Participants who are more familiar with our work helped underscore that the HRtech future is now, available to anyone in and around HR and tech who wants to drive innovation and behavioral solutions in everything from sales and marketing, to operations, recruitment, fit-for-hire and more. Imagine being able to deploy behavioral personality insights to guide people, teams and businesses using real talent insights for real results in real-time.

Participants who are less familiar with our 18 years of work perfecting a validated, practical and scalable psychometric system asked pointed questions, made astute observations and ultimately sparked, yes, more great ways to leverage the intersection of tech, data and behavioral insights within and beyond HR.

DNA solutions in action

Reinforcements of our methodology and beliefs revealed during the dinner include the way we recruit (using a behavior tech platform); that is, starting with a proper design of the role based on specific behavioral talents and measurable KPIs (key performance indicators), doing no interviews until the candidates behavioral talents are matched to role.

Then look to resumes, which are best viewed from a futuristic perspective – focusing on predictors of future performance rather than a recitation of past accomplishments – though most diners agreed it’s tough to glean such knowledge from most resumes.

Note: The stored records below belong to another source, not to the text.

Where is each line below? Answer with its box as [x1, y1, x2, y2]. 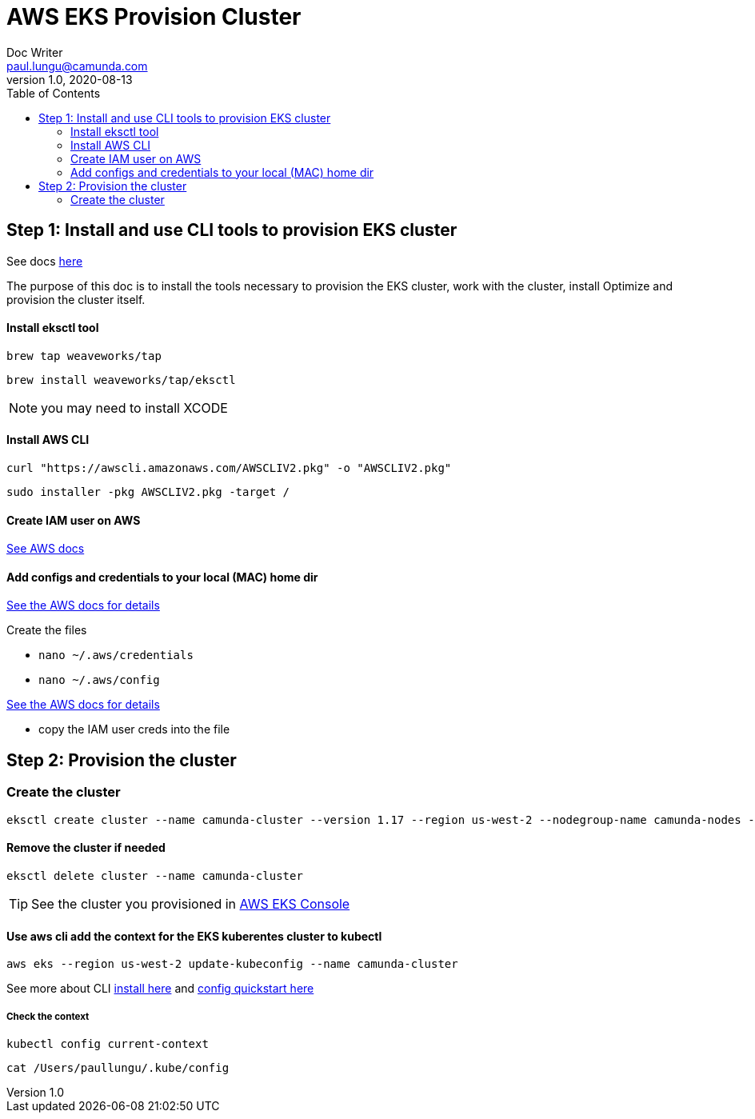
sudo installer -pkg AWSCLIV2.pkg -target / [6, 486, 290, 499]
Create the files [6, 623, 87, 637]
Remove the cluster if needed [6, 841, 166, 855]
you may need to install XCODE [41, 399, 228, 416]
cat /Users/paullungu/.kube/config [6, 1061, 230, 1074]
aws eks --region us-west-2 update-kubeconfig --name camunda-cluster [6, 957, 458, 971]
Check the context [6, 1010, 90, 1022]
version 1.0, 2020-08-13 [6, 72, 133, 86]
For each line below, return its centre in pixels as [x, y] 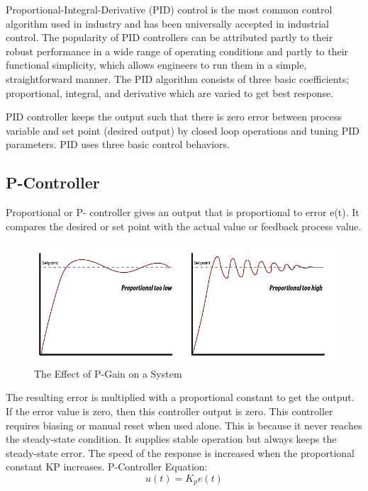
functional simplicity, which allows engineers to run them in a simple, [156, 65]
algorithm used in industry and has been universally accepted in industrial [167, 23]
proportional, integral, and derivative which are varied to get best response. [170, 92]
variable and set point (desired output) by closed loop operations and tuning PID [183, 130]
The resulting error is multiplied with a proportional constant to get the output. [180, 397]
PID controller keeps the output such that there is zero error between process [174, 117]
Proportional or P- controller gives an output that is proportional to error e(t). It [183, 212]
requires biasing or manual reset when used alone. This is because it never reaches [184, 425]

The problem with the traditional methodology is that many suitable candidates are screened out based on resumes which address the past and a failure to recognize their talents at all.

But that futuristic look is increasingly crucial, particularly given that tech is changing every type of role so fast. Candidates and employers alike must prepare for roles and even industries that did not exist before. Still, by identifying natural (innate) behavioral talents through a validated discovery process, the one thing you can and should rely on is the foundation of the process.

It was noted that, ideally, job descriptions are written with behavioral characteristics in mind. This means looking beyond skills and experience to the ideal behavioral talents (strengths) your optimal candidate will have. Ideally, the business should be benchmarking each key role based on previous high performers who have succeeded in that culture and environment, or at least looking to comparable roles in other similar businesses.

In one sense the work of defining the job description role requires the data produced by the DNA Behavior Tech Platform and then also some experienced consulting input from a person who understands the exact requirements of the business who is recruiting. We encourage the many stalwart business partners we have who take our behavior tech platform (including an API) to use it for powering the building of specific role benchmarks, managing the hiring and onboarding process and then developing teams and monitoring performance.

One of the reasons these collaborations are so powerful is that they can more quickly – even exponentially – help us help businesses of all kinds accelerate human performance. To wit, businesses that build a more relationship-oriented culture with an eye on results do better than those that are focused solely on bottom-line results. (You simply cannot take people out of the equation.)

Behavioral insights power culture

There was much talk of the importance of the right organizational culture, with one participant emphasizing that culture is so important that Amazon purchased Zappos for nearly $1 billion, chiefly, to acquire its culture. Also noted: Even if you think your company does not have a culture, it does; its just not intentional and therefore likely is not serving you well.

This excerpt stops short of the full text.